The George Pub in Hubberholme opens throughout the year (with the White Lion at Cray and the Buck Inn at Buckden the closest alternative watering holes). After the George Inn, there is no pub on the Dales Way until the Sportsman Inn at Cowgill in Cumbria. The church holds regular Sunday services, normally at 11.00 am.

==Buildings==
There are two architecturally notable buildings in Hubberholme, St Michael and All Angels' Church and Scar House.

===St. Michael and All Angels' Church===

This small Norman church is open for regular services. There is a small cemetery in its grounds which contain the ashes of J.B. Priestley. Most of the church dates from the 12th century but the oak roof was completed in 1558. The church's oak pews were crafted by Kilburn's Robert Thompson, whose trademark mouse can be found in the woodwork. The tower contains two bells, both cast by John Taylor and Co of Loughborough in the early 20th century. They replaced an older bell, cast by William Oldfield in 1601, which is now on display in the church. The heavier bell can be rung full-circle. The George Inn, opposite the church, was originally the vicarage.

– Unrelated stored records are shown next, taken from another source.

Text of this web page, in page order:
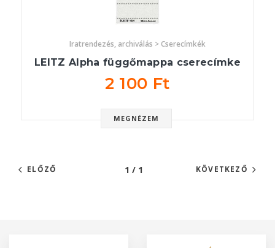
Iratrendezés, archiválás > Cserecímkék
LEITZ Alpha függőmappa cserecímke
2 100 Ft
MEGNÉZEM
ELŐZŐ 1 / 1 KÖVETKEZŐ
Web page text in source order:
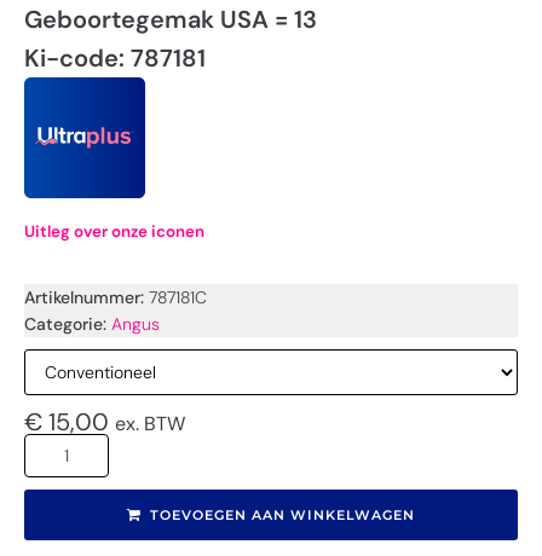
Geboortegemak USA = 13
Ki-code: 787181
Uitleg over onze iconen
Artikelnummer: 787181C
Categorie: Angus
€15,00 ex. BTW
TOEVOEGEN AAN WINKELWAGEN
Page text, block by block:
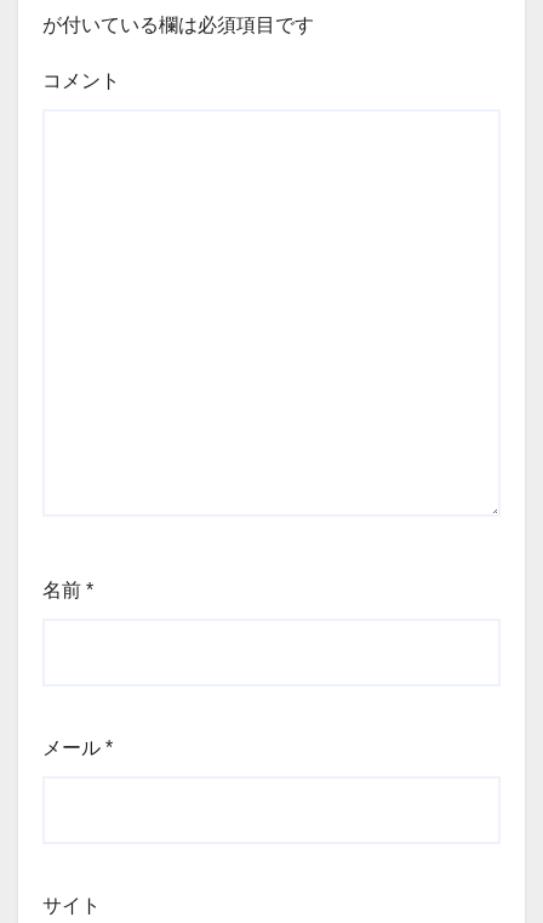
が付いている欄は必須項目です
コメント
名前 *
メール *
サイト
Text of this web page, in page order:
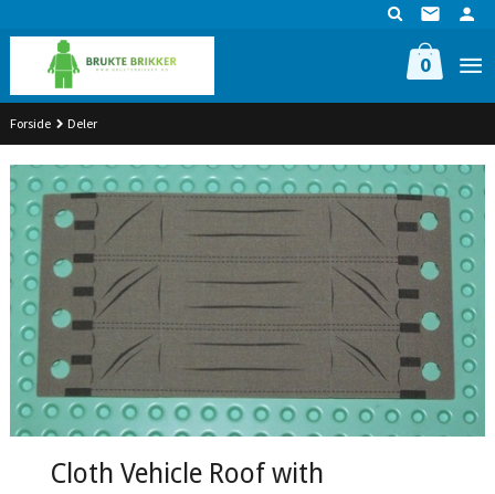
til
innholdet
0
Forside Deler
Cloth Vehicle Roof with
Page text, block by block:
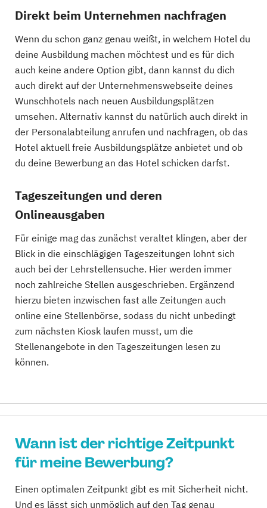
Direkt beim Unternehmen nachfragen
Wenn du schon ganz genau weißt, in welchem Hotel du
deine Ausbildung machen möchtest und es für dich
auch keine andere Option gibt, dann kannst du dich
auch direkt auf der Unternehmenswebseite deines
Wunschhotels nach neuen Ausbildungsplätzen
umsehen. Alternativ kannst du natürlich auch direkt in
der Personalabteilung anrufen und nachfragen, ob das
Hotel aktuell freie Ausbildungsplätze anbietet und ob
du deine Bewerbung an das Hotel schicken darfst.
Tageszeitungen und deren
Onlineausgaben
Für einige mag das zunächst veraltet klingen, aber der
Blick in die einschlägigen Tageszeitungen lohnt sich
auch bei der Lehrstellensuche. Hier werden immer
noch zahlreiche Stellen ausgeschrieben. Ergänzend
hierzu bieten inzwischen fast alle Zeitungen auch
online eine Stellenbörse, sodass du nicht unbedingt
zum nächsten Kiosk laufen musst, um die
Stellenangebote in den Tageszeitungen lesen zu
können.
Wann ist der richtige Zeitpunkt
für meine Bewerbung?
Einen optimalen Zeitpunkt gibt es mit Sicherheit nicht.
Und es lässt sich unmöglich auf den Tag genau
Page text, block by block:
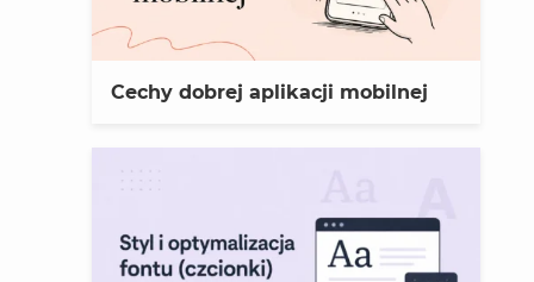
Cechy dobrej aplikacji mobilnej
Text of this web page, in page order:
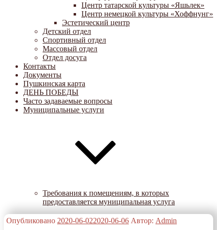
Центр татарской культуры «Яшьлек»
Центр немецкой культуры «Хоффнунг»
Эстетический центр
Детский отдел
Спортивный отдел
Массовый отдел
Отдел досуга
Контакты
Документы
Пушкинская карта
ДЕНЬ ПОБЕДЫ
Часто задаваемые вопросы
Муниципальные услуги
Требования к помещениям, в которых
предоставляется муниципальная услуга
Опубликовано 2020-06-022020-06-06 Автор: Admin
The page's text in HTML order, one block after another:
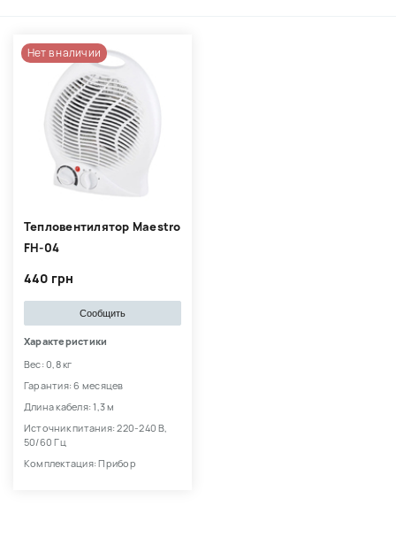
Нет в наличии
Тепловентилятор Maestro
FH-04
440 грн
Сообщить
Характеристики
Вес: 0,8 кг
Гарантия: 6 месяцев
Длина кабеля: 1,3 м
Источник питания: 220-240 В,
50/60 Гц
Комплектация: Прибор
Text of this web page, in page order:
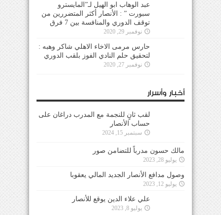
عبد الوهاب ابو الهيل لـ”المايسترو
سبورت ” : الأنصار أكثر المتضررين من
توقف الدوري والمنافسة بين 7 فرق
نوفمبر 29, 2020
حارس مرمى الاخاء الاهلي شاكر وهبه :
لتحقيق حلم النادي الفوز بلقب الدوري
نوفمبر 27, 2020
أخبار وأسرار
لقب ثانٍ للنجمة مع المدرب دراغان على
حساب الأنصار
سبتمبر 15, 2024
مالك حسون مدرباً للتضامن صور
يوليو 28, 2023
وصول مدافع الأنصار الجديد المالي يعقوبا
يوليو 12, 2023
علي علاء الدين يوقع للأنصار
يوليو 8, 2023
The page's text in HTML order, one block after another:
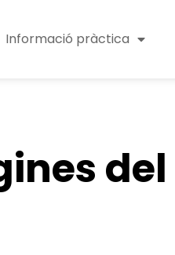
Informació pràctica
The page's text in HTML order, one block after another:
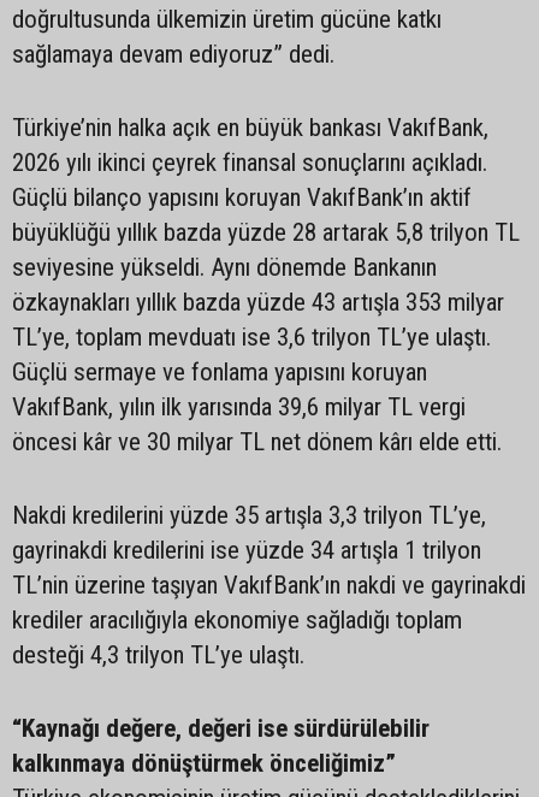
doğrultusunda ülkemizin üretim gücüne katkı
sağlamaya devam ediyoruz” dedi.
Türkiye’nin halka açık en büyük bankası VakıfBank,
2026 yılı ikinci çeyrek finansal sonuçlarını açıkladı.
Güçlü bilanço yapısını koruyan VakıfBank’ın aktif
büyüklüğü yıllık bazda yüzde 28 artarak 5,8 trilyon TL
seviyesine yükseldi. Aynı dönemde Bankanın
özkaynakları yıllık bazda yüzde 43 artışla 353 milyar
TL’ye, toplam mevduatı ise 3,6 trilyon TL’ye ulaştı.
Güçlü sermaye ve fonlama yapısını koruyan
VakıfBank, yılın ilk yarısında 39,6 milyar TL vergi
öncesi kâr ve 30 milyar TL net dönem kârı elde etti.
Nakdi kredilerini yüzde 35 artışla 3,3 trilyon TL’ye,
gayrinakdi kredilerini ise yüzde 34 artışla 1 trilyon
TL’nin üzerine taşıyan VakıfBank’ın nakdi ve gayrinakdi
krediler aracılığıyla ekonomiye sağladığı toplam
desteği 4,3 trilyon TL’ye ulaştı.
“Kaynağı değere, değeri ise sürdürülebilir
kalkınmaya dönüştürmek önceliğimiz”
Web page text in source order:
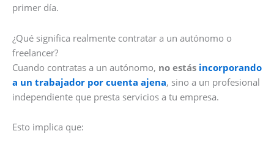
primer día.
¿Qué significa realmente contratar a un autónomo o
freelancer?
Cuando contratas a un autónomo, no estás incorporando
a un trabajador por cuenta ajena, sino a un profesional
independiente que presta servicios a tu empresa.
Esto implica que:
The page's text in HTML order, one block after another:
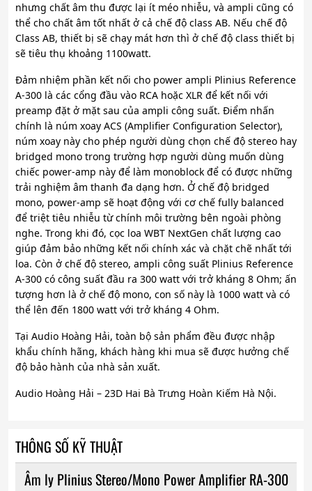
nhưng chất âm thu được lại ít méo nhiễu, và ampli cũng có
thể cho chất âm tốt nhất ở cả chế độ class AB. Nếu chế độ
Class AB, thiết bị sẽ chạy mát hơn thì ở chế độ class thiết bị
sẽ tiêu thụ khoảng 1100watt.
Đảm nhiệm phần kết nối cho power ampli Plinius Reference
A-300 là các cổng đầu vào RCA hoặc XLR để kết nối với
preamp đặt ở mặt sau của ampli công suất. Điểm nhấn
chính là núm xoay ACS (Amplifier Configuration Selector),
núm xoay này cho phép người dùng chọn chế độ stereo hay
bridged mono trong trường hợp người dùng muốn dùng
chiếc power-amp này để làm monoblock để có được những
trải nghiệm âm thanh đa dạng hơn. Ở chế độ bridged
mono, power-amp sẽ hoạt động với cơ chế fully balanced
để triệt tiêu nhiễu từ chính môi trường bên ngoài phòng
nghe. Trong khi đó, cọc loa WBT NextGen chất lượng cao
giúp đảm bảo những kết nối chính xác và chặt chẽ nhất tới
loa. Còn ở chế độ stereo, ampli công suất Plinius Reference
A-300 có công suất đầu ra 300 watt với trở kháng 8 Ohm; ấn
tượng hơn là ở chế độ mono, con số này là 1000 watt và có
thể lên đến 1800 watt với trở kháng 4 Ohm.
Tại Audio Hoàng Hải, toàn bộ sản phẩm đều được nhập
khẩu chính hãng, khách hàng khi mua sẽ được hưởng chế
độ bảo hành của nhà sản xuất.
Audio Hoàng Hải – 23D Hai Bà Trưng Hoàn Kiếm Hà Nội.
THÔNG SỐ KỸ THUẬT
Âm ly Plinius Stereo/Mono Power Amplifier RA-300
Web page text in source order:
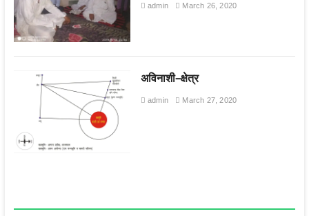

The church was featured in the final episode of the BBC television series All Creatures Great and Small as the venue for the wedding of Franco and Katharine Pedretti.

===Scar House===
Scar House is on the hill overlooking Hubberholme and is often passed by ramblers on their way to Cray. The current building is of Victorian origin but a previous house was visited by George Fox in 1652 while he was trying to convert Seekers to Quakers. At the time the house was owned by James Tennant, who was later executed in York for religious reasons. The house became the first piece of land owned by the Quakers and contains a Quaker burial ground, although there are no headstones.

==Rambling==
Hubberholme is the midpoint of a very popular walk from Buckden via Hubberholme to Cray (lunch at the White Lion) and along the lower slopes of Buckden Pike back to Buckden – about 6 mi. Hubberholme also lies on the Dales Way in between Buckden and Yockenthwaite.

==Transport==
Hubberholme lies on a narrow unclassified road connecting Buckden and Hawes. The road is often impassable in heavy snow.

There is no public transport in Hubberholme but Dales Bus operate a service to Kettlewell, Grassington and Ilkley from nearby Buckden. The cities of Leeds and Bradford can be reached by train from Ilkley railway station.